![plane]](https://uprootinganxiety.com/wp-content/uploads/2016/05/plane.jpg?w=656)
Here’s a point of view you won’t hear often: I am grateful for anxiety. Extremely grateful. Despite the misery it has inflicted on me, anxiety has given me – or rather forced upon me – the opportunity to actually get to know myself.
It’s been hell, but it has been entirely necessary. And, as I begin to pick up the pieces and slot myself back together, it feels solid. It doesn’t feel like some bandage I’m using to plaster over tectonic fault lines – the person that’s emerging from this feels like one built on strong foundations.
But before I really get into my own experience with anxiety – which I’ll be doing from next week – I thought it would be prudent to give an overview of what anxiety actually is.
You are flying. You’ve been flying for some time, and recently, all you’ve been flying through is storms. The plane is damaged, and the passengers terrified. All the warning lights have come on, and you have to land.
Those warning lights are anxiety. You can’t take your eye off them, and they won’t go away until you land. If you choose not to, you’ll crash and burn. If you do, your plane will be repaired, refilled, and you can get on your way.

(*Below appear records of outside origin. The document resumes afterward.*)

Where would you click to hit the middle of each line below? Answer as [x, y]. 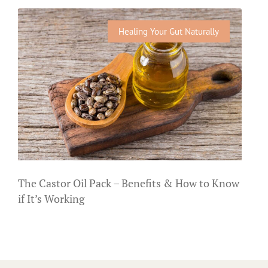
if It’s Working [51, 199]
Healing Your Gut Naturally [169, 31]
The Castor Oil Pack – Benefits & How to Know [129, 183]
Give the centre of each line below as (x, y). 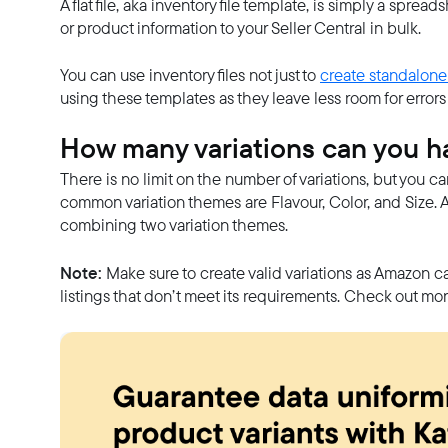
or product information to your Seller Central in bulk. (240, 27)
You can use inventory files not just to (190, 74)
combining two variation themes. (174, 224)
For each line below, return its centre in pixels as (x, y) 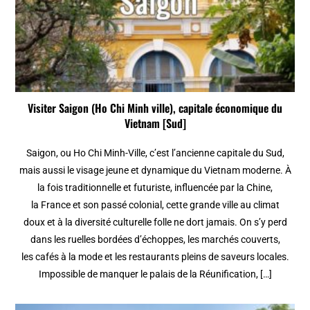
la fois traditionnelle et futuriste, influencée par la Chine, (155, 188)
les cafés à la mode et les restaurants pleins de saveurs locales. (155, 257)
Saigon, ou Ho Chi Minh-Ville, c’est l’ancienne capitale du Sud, (155, 153)
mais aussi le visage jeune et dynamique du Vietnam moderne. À (155, 171)
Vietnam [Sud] (155, 124)
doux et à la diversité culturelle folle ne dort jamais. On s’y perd (155, 222)
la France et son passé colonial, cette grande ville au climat (155, 205)
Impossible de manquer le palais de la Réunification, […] (155, 274)
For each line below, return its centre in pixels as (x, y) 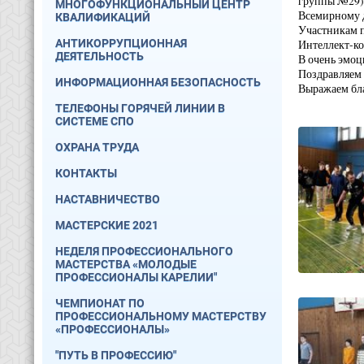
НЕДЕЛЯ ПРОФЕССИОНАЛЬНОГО (144, 251)
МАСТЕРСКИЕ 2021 (107, 225)
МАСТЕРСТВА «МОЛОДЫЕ (126, 264)
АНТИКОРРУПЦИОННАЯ (121, 43)
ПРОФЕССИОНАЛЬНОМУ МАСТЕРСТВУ (161, 316)
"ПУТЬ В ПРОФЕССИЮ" (116, 355)
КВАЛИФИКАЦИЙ (103, 17)
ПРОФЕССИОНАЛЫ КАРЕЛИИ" (136, 277)
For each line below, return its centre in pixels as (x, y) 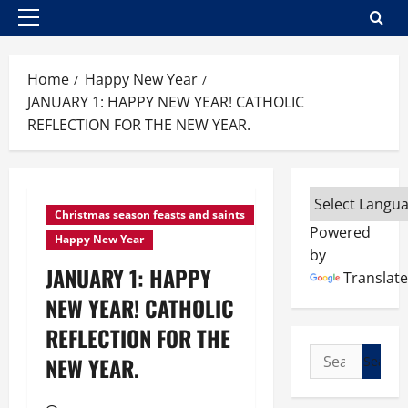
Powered (340, 232)
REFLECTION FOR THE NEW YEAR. (139, 125)
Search (333, 354)
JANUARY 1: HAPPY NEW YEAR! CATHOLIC (166, 102)
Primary (53, 26)
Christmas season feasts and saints (150, 214)
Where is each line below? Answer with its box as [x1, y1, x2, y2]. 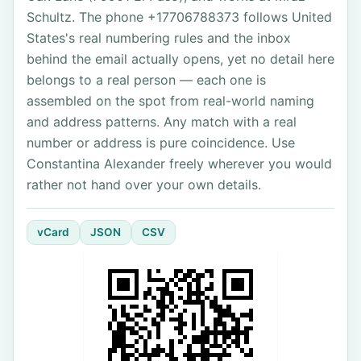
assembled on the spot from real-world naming [27, 93, 314, 109]
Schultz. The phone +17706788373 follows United [27, 9, 332, 25]
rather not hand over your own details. [27, 176, 261, 193]
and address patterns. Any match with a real [27, 114, 297, 130]
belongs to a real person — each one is [27, 72, 266, 88]
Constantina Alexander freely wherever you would [27, 156, 332, 172]
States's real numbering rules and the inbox [27, 30, 291, 46]
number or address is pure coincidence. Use [27, 135, 295, 151]
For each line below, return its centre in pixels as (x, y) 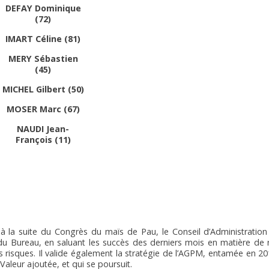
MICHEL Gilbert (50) (43, 89)
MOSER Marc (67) (43, 109)
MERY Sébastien (43, 58)
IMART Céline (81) (43, 38)
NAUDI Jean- (43, 128)
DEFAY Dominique (43, 8)
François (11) (43, 139)
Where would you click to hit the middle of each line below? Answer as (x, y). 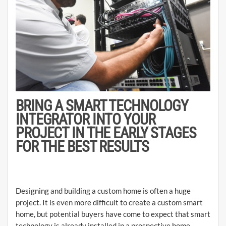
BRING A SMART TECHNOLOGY (102, 106)
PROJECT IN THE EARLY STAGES (106, 133)
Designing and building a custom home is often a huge (103, 191)
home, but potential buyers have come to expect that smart (113, 214)
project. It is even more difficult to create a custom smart (109, 203)
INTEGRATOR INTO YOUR (86, 120)
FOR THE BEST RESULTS (82, 147)
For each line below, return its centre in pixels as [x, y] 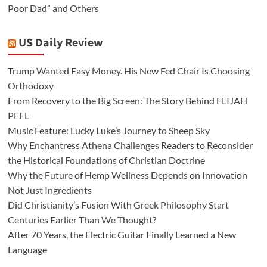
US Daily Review [60, 43]
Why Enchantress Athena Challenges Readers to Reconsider [130, 145]
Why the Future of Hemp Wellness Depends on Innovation [127, 175]
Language [27, 250]
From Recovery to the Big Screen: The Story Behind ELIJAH [127, 101]
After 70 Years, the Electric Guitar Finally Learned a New [122, 235]
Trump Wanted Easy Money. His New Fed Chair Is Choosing [128, 71]
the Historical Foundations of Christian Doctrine [106, 160]
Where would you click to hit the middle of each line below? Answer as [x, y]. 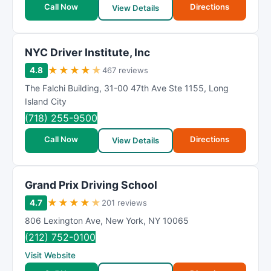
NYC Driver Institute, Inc [87, 52]
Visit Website [50, 255]
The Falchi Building [62, 88]
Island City [46, 101]
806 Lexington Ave [63, 220]
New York [124, 220]
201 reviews [124, 203]
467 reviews [125, 70]
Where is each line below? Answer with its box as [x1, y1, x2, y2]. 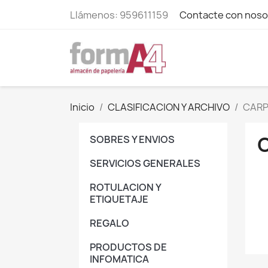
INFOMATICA [90, 252, 149, 266]
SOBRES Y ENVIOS [90, 132, 175, 146]
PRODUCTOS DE [90, 240, 167, 254]
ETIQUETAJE [90, 192, 148, 206]
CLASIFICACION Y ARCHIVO [108, 100, 230, 114]
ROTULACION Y [90, 180, 161, 194]
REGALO [90, 216, 129, 230]
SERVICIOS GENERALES [90, 156, 200, 170]
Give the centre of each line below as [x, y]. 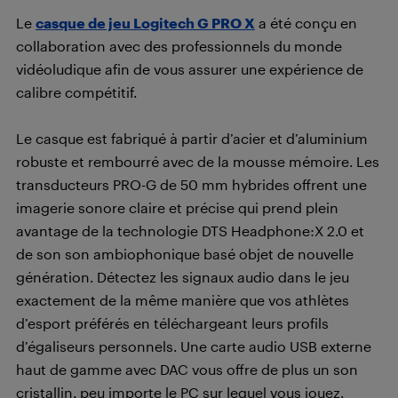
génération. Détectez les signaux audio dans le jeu [183, 277]
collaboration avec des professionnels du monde [179, 46]
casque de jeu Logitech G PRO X [145, 23]
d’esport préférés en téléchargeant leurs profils [172, 323]
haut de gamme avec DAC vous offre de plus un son [187, 369]
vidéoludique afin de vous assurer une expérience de [190, 69]
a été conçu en [306, 23]
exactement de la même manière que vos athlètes [183, 300]
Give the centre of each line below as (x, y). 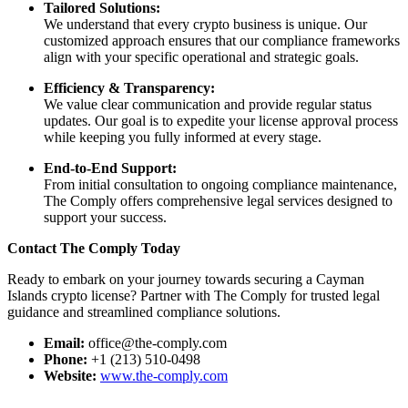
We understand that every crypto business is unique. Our (205, 24)
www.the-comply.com (164, 375)
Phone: (66, 359)
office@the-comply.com (158, 342)
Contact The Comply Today (94, 248)
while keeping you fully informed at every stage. (183, 137)
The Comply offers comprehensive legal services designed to (218, 200)
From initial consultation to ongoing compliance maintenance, (220, 184)
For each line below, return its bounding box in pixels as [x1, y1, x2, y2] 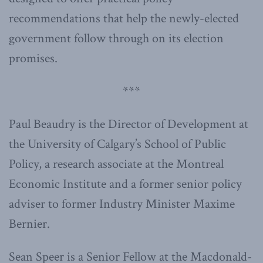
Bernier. [9, 215, 50, 232]
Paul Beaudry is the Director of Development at [9, 115, 248, 133]
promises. [9, 49, 58, 67]
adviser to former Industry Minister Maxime [9, 195, 235, 213]
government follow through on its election [9, 29, 224, 47]
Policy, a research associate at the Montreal [9, 155, 224, 173]
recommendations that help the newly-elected [9, 9, 239, 27]
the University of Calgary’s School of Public [9, 135, 226, 153]
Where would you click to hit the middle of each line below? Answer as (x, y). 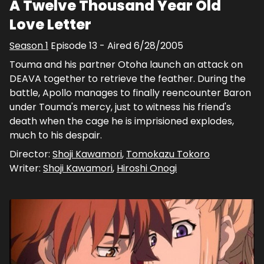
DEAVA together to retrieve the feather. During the (128, 79)
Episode (70, 46)
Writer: (26, 169)
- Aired (115, 46)
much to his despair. (56, 136)
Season (27, 46)
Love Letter (50, 25)
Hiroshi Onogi (147, 169)
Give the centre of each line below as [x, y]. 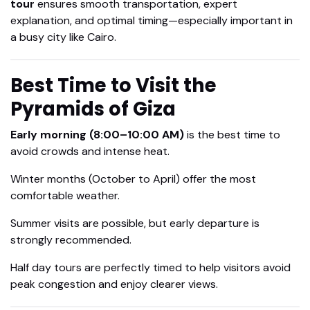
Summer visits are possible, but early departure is [135, 224]
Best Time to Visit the [113, 86]
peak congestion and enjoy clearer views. [114, 284]
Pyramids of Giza [93, 109]
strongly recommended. [71, 240]
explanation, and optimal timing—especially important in [152, 21]
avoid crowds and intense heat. [90, 152]
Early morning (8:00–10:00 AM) [97, 135]
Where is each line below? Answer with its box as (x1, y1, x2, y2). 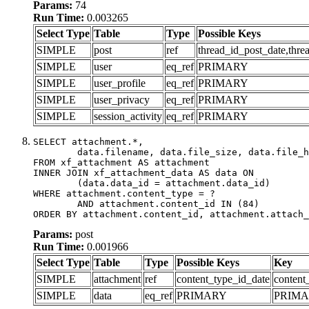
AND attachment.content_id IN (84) (33, 198, 77, 209)
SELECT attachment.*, (33, 136, 143, 147)
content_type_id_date (177, 272, 270, 285)
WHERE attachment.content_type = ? (33, 188, 215, 199)
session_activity (94, 110, 162, 122)
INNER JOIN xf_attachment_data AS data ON (33, 167, 254, 178)
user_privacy (94, 93, 150, 106)
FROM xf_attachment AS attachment (33, 157, 210, 168)
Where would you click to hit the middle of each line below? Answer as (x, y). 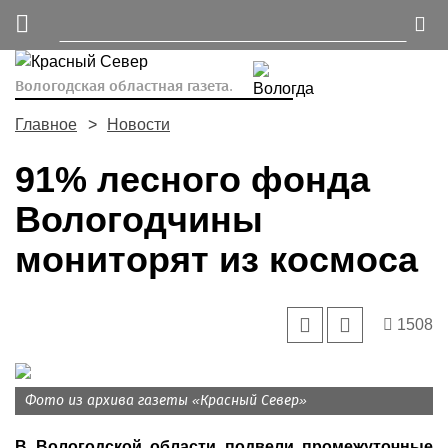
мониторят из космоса (216, 259)
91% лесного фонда (192, 179)
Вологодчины (139, 219)
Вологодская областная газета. (124, 86)
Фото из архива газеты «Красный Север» (166, 400)
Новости (138, 124)
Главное (46, 124)
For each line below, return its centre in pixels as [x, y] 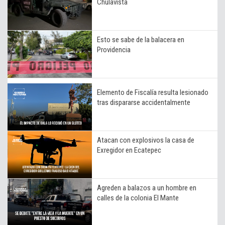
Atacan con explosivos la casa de [146, 140]
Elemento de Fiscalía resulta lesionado [153, 93]
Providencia [114, 50]
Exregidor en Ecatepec [129, 150]
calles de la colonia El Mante [138, 198]
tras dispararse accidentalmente [144, 103]
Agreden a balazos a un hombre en [147, 188]
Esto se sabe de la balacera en [141, 40]
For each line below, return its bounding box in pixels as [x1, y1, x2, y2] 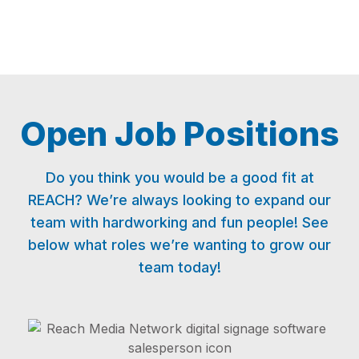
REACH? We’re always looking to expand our [28, 192, 331, 208]
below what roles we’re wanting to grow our [28, 236, 331, 253]
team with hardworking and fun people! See [30, 214, 329, 231]
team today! [138, 259, 221, 276]
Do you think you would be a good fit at [45, 169, 314, 186]
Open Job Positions [20, 113, 339, 154]
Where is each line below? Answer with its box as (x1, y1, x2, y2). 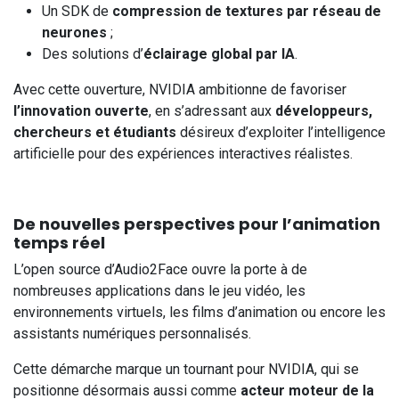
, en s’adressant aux (149, 102, 275, 120)
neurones (42, 24, 107, 42)
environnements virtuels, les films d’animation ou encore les (13, 304, 386, 322)
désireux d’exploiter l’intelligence (176, 124, 386, 142)
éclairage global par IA (143, 45, 295, 63)
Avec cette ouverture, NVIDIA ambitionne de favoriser (13, 81, 346, 99)
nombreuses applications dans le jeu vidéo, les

This is why anxiety is a cloud with silver lining. The coming crash landing will terrify you to your core, and you’ll feel like a failure no matter what when you hit the tarmac.
But it’s just a moment.
There will be another, and one of them will be when you are back in the air, happily coasting along in autopilot without a care in the world.
Everything is temporary.
This is how I understand anxiety. But how it feels is an entirely different story altogether.
It’s late at night and you are by yourself in some quiet train station in the middle of nowhere. You’ve had a great night, but you are cold, tired, quite drunk, and just want your bed.
Waiting for the last ride out of there, you look down the platform for an update, but instead you see two figures advancing on you. With the hoods up, you can’t see any of their faces apart from their eyes.
Both sets are locked on you with intent.
One reaches into their pocket for something.
Moving faster now and mere metres away, your brain sees the threat and goes to react.
One of three things will now happen, entirely dependent on how you are hardwired. You’ll either leg it – the flight response – launch into the pair – the fight response – or stand there and let it happen to you – the freeze response.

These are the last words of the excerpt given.